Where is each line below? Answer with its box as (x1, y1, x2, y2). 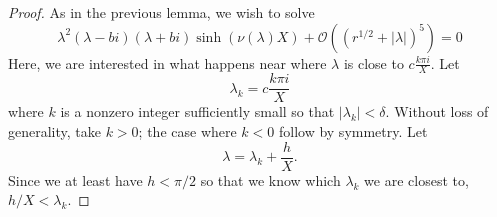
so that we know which (200, 169, 341, 190)
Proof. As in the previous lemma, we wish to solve (8, 2, 315, 22)
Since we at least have (8, 169, 143, 190)
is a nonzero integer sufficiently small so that (60, 101, 335, 122)
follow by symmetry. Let (278, 121, 428, 142)
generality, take (8, 121, 101, 142)
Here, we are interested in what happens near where (8, 52, 327, 73)
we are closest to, (364, 169, 469, 190)
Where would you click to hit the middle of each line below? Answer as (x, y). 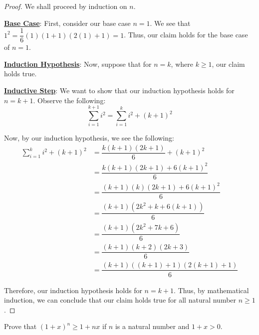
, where (182, 64)
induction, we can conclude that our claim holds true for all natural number (120, 300)
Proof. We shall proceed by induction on (66, 6)
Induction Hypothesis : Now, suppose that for (78, 64)
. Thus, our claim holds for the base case (186, 35)
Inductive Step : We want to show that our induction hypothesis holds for (119, 90)
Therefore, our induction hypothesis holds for (73, 290)
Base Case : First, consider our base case (67, 23)
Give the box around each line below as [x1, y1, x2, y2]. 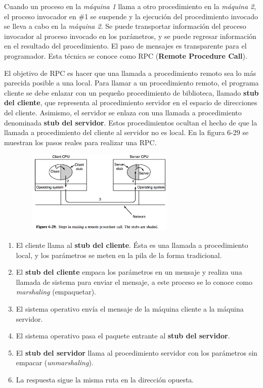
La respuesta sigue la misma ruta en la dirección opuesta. [16, 374, 194, 385]
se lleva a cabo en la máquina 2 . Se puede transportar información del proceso [4, 21, 246, 31]
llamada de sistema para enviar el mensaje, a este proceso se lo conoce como [16, 276, 252, 287]
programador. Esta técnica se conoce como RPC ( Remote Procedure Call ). [4, 50, 247, 61]
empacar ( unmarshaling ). [16, 357, 94, 368]
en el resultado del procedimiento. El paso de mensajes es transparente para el [4, 40, 247, 51]
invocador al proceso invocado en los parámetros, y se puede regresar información [4, 30, 256, 41]
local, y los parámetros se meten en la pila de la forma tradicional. [16, 249, 222, 260]

+-------+

■ How to complete this task: Starting at the line with "programador. Esta técnica", copy every line up to and including the last one in the entries above.

■ Response:
programador. Esta técnica se conoce como RPC ( Remote Procedure Call ). [4, 50, 247, 61]
empacar ( unmarshaling ). [16, 357, 94, 368]
en el resultado del procedimiento. El paso de mensajes es transparente para el [4, 40, 247, 51]
invocador al proceso invocado en los parámetros, y se puede regresar información [4, 30, 256, 41]
local, y los parámetros se meten en la pila de la forma tradicional. [16, 249, 222, 260]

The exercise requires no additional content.